▶ Task instructions
Set the records down again in full, exactly as they are, apart from the images.
:: Working data
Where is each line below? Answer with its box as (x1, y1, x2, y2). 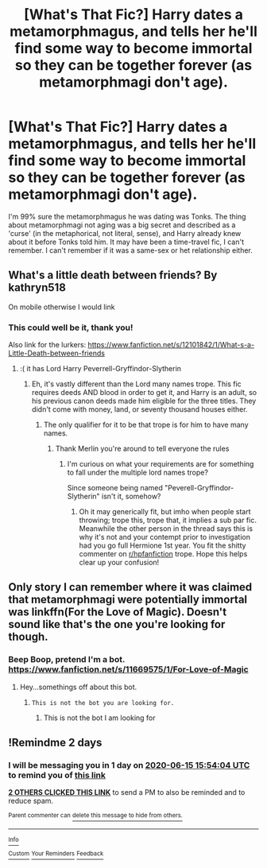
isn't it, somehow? (102, 491, 161, 502)
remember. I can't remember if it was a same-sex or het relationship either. (8, 245, 253, 255)
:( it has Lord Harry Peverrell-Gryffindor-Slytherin (19, 364, 181, 374)
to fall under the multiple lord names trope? (67, 467, 209, 478)
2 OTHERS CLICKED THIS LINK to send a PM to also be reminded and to (8, 788, 246, 797)
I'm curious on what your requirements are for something (67, 459, 254, 469)
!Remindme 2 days (8, 736, 103, 750)
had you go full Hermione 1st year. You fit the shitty (79, 541, 246, 550)
::::
▶ Answer to the problem
Where is each line below? Answer with its box as (x1, y1, x2, y2). 
isn't it, somehow? (102, 491, 161, 502)
remember. I can't remember if it was a same-sex or het relationship either. (8, 245, 253, 255)
:( it has Lord Harry Peverrell-Gryffindor-Slytherin (19, 364, 181, 374)
to fall under the multiple lord names trope? (67, 467, 209, 478)
2 OTHERS CLICKED THIS LINK to send a PM to also be reminded and to (8, 788, 246, 797)
I'm curious on what your requirements are for something (67, 459, 254, 469)
!Remindme 2 days (8, 736, 103, 750)
had you go full Hermione 1st year. You fit the shitty (79, 541, 246, 550)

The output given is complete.